Secondly, if you are using a basic qualitative research method and collecting data through interviews, obs, etc- don't you need to be careful about privileging information from particular sources. Just because the data has come from 'key people'-still would mean that you as researcher must be neutral about analysing this? If you did any more than indicate that this info came from person X who held anonymous position in Institution Y-wouldn't you be introducing a bias or making assumptions before you look at the rich data so to speak? Basically by infering that the data from person X (key person) is more significant or authoritative than the data from person Y.
However, as said before-I could just be misinterpreting what you are asking and someone well may have some info for you. Usually when I am looking for things that I really don't know much about, I go on google and search engine trawls using brainstormed search terms. Means I read stuff that doesn't go into my Lit Review or thesis very often but often this form of blind search actually teaches me what the terms are so I find what it is I am looking for-takes time though.
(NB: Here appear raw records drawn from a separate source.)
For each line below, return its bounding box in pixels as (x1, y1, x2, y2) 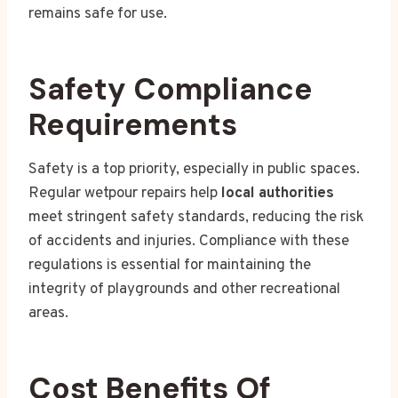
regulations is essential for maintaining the (28, 255, 311, 275)
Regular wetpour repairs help (28, 183, 221, 203)
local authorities (221, 183, 334, 203)
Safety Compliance (28, 68, 313, 109)
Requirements (28, 104, 237, 145)
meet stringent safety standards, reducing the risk (28, 207, 364, 227)
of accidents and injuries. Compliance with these (28, 231, 349, 251)
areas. (28, 303, 68, 323)
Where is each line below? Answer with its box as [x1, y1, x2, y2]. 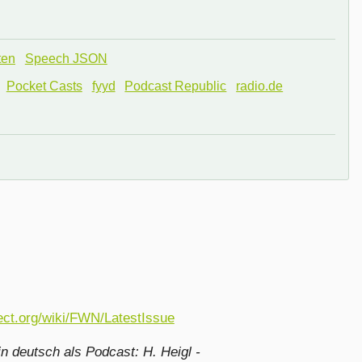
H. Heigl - [142, 344, 200, 360]
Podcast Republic [124, 78, 227, 93]
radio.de [236, 78, 284, 93]
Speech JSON [24, 51, 107, 65]
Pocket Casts [6, 78, 82, 93]
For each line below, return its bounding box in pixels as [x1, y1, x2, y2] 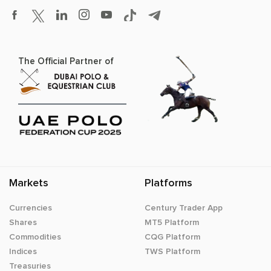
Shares [9, 217, 37, 227]
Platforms [145, 176, 192, 189]
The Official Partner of [18, 56, 114, 67]
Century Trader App [145, 202, 223, 213]
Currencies [9, 202, 52, 213]
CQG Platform [145, 231, 200, 242]
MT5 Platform [145, 217, 199, 227]
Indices [9, 246, 37, 256]
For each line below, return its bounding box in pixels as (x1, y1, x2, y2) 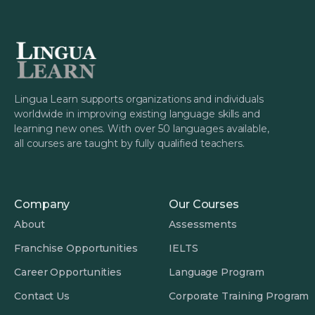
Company (14, 198, 70, 212)
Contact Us (14, 290, 70, 303)
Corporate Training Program (169, 290, 309, 303)
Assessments (169, 218, 237, 231)
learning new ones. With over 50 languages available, (14, 122, 269, 136)
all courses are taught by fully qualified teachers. (14, 137, 245, 150)
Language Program (169, 266, 264, 279)
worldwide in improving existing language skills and (14, 108, 260, 121)
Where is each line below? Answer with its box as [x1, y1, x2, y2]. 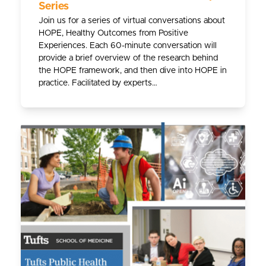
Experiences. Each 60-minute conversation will [38, 42, 217, 50]
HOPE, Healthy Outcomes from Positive [38, 29, 188, 38]
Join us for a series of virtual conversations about [38, 17, 225, 26]
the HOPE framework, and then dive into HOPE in [38, 66, 227, 75]
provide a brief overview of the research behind [38, 54, 218, 63]
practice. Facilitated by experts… [38, 79, 157, 88]
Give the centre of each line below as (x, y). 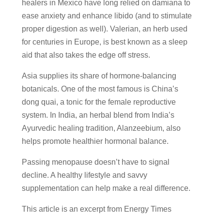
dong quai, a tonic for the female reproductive (99, 102)
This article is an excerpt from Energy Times (96, 209)
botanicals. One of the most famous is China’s (100, 89)
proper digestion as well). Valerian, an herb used (104, 29)
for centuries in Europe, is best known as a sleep (104, 42)
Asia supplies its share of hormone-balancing (99, 76)
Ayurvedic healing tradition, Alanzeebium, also (101, 128)
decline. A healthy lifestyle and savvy (84, 175)
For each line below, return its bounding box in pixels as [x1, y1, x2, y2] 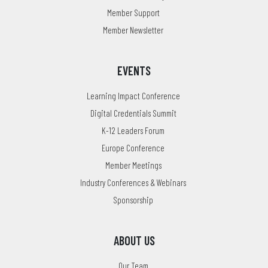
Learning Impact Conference [86, 90, 180, 101]
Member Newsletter [103, 24, 163, 35]
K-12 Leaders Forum [102, 124, 165, 136]
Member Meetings [105, 159, 162, 170]
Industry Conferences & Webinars [80, 176, 186, 188]
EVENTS [117, 63, 151, 78]
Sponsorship [113, 194, 153, 205]
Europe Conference [102, 142, 165, 153]
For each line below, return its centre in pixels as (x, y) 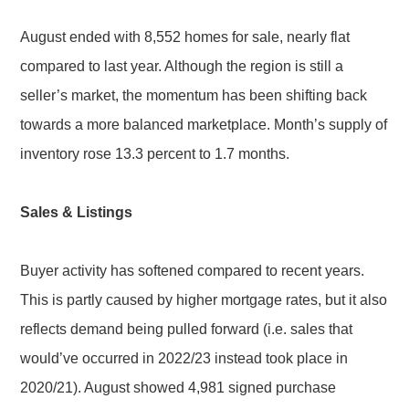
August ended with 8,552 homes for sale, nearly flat (185, 37)
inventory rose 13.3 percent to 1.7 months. (155, 154)
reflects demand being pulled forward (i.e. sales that (187, 329)
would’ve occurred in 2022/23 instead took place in (184, 358)
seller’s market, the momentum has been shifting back (194, 95)
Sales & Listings (77, 212)
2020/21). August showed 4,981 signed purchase (178, 388)
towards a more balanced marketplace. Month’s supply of (204, 125)
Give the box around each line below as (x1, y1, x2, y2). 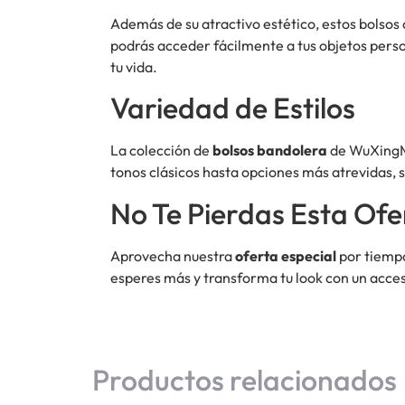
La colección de (110, 141, 212, 160)
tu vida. (110, 57, 157, 76)
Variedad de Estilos (110, 89, 355, 127)
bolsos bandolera (212, 141, 327, 160)
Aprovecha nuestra (110, 246, 235, 265)
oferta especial (235, 246, 336, 265)
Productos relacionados (92, 361, 397, 398)
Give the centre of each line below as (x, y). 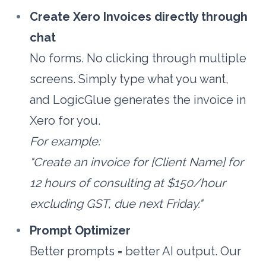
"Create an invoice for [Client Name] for (137, 162)
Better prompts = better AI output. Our (136, 251)
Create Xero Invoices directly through (139, 17)
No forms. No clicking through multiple (138, 58)
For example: (65, 142)
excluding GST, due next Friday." (116, 204)
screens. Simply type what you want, (129, 79)
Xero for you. (65, 121)
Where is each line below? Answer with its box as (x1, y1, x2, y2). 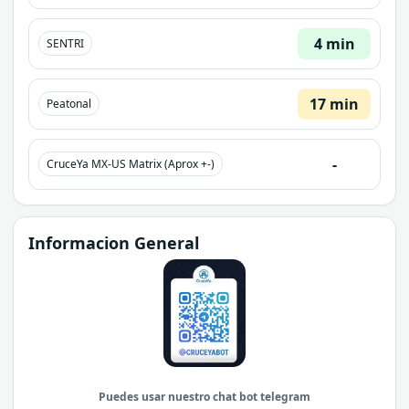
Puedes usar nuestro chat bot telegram (99, 388, 310, 404)
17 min (309, 93, 359, 114)
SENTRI (47, 36, 84, 52)
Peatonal (47, 96, 91, 112)
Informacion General (28, 231, 199, 254)
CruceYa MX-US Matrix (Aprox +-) (47, 156, 215, 173)
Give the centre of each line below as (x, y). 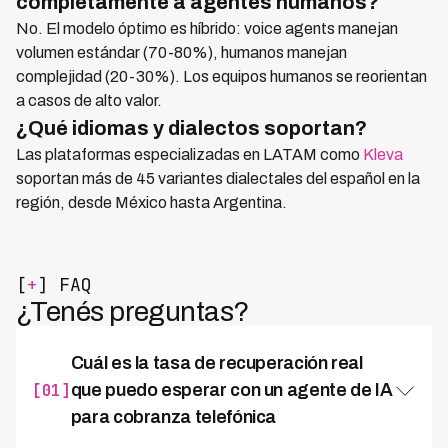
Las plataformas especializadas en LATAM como (189, 154)
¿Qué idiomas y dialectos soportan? (191, 128)
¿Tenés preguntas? (133, 311)
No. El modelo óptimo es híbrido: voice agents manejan (207, 28)
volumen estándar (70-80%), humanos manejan (181, 52)
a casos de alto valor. (89, 100)
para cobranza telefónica (173, 417)
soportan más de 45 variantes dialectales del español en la (218, 178)
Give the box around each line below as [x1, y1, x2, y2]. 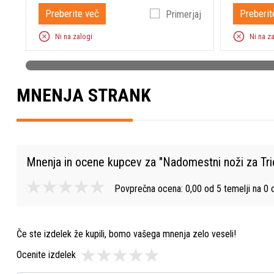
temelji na [224, 183, 264, 195]
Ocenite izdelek [17, 249, 76, 261]
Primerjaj [165, 9, 201, 20]
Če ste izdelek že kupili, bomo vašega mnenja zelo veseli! [17, 228, 236, 240]
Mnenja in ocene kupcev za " [26, 155, 163, 170]
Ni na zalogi [55, 32, 92, 42]
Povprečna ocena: [114, 183, 185, 195]
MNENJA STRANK [17, 84, 151, 106]
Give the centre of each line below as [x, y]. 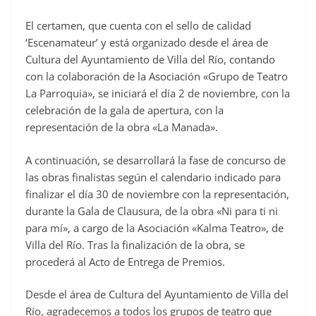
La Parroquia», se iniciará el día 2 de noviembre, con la [158, 93]
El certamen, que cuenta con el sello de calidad [138, 26]
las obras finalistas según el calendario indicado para [153, 177]
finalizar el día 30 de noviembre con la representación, [157, 194]
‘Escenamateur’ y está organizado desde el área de [147, 43]
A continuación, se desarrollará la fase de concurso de [156, 160]
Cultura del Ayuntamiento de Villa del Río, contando [150, 60]
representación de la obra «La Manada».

I understand that all respondents have to be kept anonymous, though possibly not if they give consent to being mentioned? I am not sure about that though.
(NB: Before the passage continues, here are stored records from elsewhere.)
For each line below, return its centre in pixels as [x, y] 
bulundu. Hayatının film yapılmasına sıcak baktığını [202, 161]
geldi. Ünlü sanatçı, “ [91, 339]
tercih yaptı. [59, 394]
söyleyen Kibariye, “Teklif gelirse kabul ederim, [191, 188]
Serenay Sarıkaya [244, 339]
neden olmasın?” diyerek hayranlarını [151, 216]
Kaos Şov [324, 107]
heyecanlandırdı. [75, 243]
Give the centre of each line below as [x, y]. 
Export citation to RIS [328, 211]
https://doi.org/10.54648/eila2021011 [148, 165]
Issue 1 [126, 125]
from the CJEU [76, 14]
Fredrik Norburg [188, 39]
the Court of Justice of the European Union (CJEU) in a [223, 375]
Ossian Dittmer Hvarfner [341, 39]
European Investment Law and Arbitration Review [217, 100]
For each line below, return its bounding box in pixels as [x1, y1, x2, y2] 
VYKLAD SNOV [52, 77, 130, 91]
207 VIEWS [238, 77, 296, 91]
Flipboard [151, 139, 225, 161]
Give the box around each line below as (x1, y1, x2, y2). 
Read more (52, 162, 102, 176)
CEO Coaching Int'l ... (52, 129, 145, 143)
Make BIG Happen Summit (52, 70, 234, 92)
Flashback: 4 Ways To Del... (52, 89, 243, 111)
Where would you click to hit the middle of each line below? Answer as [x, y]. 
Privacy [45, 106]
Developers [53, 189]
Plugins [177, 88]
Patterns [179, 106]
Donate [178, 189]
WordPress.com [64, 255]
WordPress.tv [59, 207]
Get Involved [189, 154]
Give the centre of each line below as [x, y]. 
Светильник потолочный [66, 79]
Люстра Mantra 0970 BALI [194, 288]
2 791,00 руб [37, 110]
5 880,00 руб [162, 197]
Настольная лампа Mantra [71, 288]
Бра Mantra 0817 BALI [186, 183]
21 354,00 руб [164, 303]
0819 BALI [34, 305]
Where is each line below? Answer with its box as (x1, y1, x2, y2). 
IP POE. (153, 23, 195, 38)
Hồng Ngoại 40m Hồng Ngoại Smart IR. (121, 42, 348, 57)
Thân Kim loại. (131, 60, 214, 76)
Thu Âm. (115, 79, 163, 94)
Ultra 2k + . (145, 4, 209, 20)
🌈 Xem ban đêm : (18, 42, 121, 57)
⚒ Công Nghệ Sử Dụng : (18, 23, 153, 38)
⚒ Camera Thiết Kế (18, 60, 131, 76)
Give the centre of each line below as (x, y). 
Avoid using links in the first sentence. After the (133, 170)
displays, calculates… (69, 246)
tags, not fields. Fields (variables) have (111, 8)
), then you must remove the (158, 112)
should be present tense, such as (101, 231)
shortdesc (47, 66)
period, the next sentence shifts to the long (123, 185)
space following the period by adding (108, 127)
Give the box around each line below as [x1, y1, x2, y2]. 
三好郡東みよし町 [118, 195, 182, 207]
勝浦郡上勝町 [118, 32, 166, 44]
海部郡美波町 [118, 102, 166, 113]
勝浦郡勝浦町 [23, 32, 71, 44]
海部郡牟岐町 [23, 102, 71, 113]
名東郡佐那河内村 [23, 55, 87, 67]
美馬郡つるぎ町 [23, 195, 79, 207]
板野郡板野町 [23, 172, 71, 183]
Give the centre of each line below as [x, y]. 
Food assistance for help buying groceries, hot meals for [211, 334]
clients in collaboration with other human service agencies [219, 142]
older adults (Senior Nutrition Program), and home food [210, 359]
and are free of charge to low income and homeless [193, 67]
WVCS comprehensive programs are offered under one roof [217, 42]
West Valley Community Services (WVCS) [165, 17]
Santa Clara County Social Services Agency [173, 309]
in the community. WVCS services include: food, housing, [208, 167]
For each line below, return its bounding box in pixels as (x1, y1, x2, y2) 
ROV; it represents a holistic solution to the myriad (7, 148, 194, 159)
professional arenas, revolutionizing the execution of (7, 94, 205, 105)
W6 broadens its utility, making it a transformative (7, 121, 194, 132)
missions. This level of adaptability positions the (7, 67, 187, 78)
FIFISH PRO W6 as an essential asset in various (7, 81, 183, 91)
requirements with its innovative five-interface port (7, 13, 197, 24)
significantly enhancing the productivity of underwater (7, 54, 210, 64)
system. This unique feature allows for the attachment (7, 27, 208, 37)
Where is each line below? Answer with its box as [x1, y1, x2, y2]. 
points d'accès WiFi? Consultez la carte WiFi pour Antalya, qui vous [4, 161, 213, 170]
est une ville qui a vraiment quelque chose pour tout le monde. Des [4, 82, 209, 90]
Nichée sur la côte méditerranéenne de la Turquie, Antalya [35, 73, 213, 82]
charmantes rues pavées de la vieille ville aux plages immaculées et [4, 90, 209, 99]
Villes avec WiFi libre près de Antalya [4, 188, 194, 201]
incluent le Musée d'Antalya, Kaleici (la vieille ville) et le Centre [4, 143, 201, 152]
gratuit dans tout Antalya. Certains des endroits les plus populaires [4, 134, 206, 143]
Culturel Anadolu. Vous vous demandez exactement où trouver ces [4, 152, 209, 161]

Anyway my point is that within my field, not many researchers have gone and spoken to the people 'on the ground' so to speak, which I have luckily managed to do. According to my tutor this is something I need to stress within my write up, and he said there is a body of academic literature out there which discusses this and something that I could use. He is abroad at the moment so I can't get in contact with him. I have tried toi search for it withno luck, but I have some hard time restrictions and this is why I posted this thread, as people on here may have had the same issue and may be able to recommend some good book/journal on the issue.
No worries Jinio,
was indeed not much help I am afraid but perhaps someone else will have some specific literature to advise. These tutors and their holidays! Huh ;)
Not quite sure what you are trying to convey. Is it that your research is different because you have managed to reach these people? in which case you can explain why they were hard to reach and how you managed to get to them - I've also explained why my group were hard to get hold of and how I did this, how I have recognised bias in the method, but why it was important to use this approach. As far as anonymity is concerned I have stated that the possibility of inadvertant disclosure by inference makes direct quoting inadvisable, so my results will be agregated to prevent this. You might want to look at articles that note the ethics of approaching hard to reach groups - I suppose there might be some. I used information concerning internet collection of data which has some of the perils of collecting information in more unusual ways, that is not using standared selection methods. Methodology books should have sections concerning non- standard data collection.
Will do, thanks Joyce. I realistically need to spend a day in the library looking for this, but at the moment would struggle to even do that as I am so overloaded! That's why I thought I would try and get a few tips from people on here to give me a rolling start.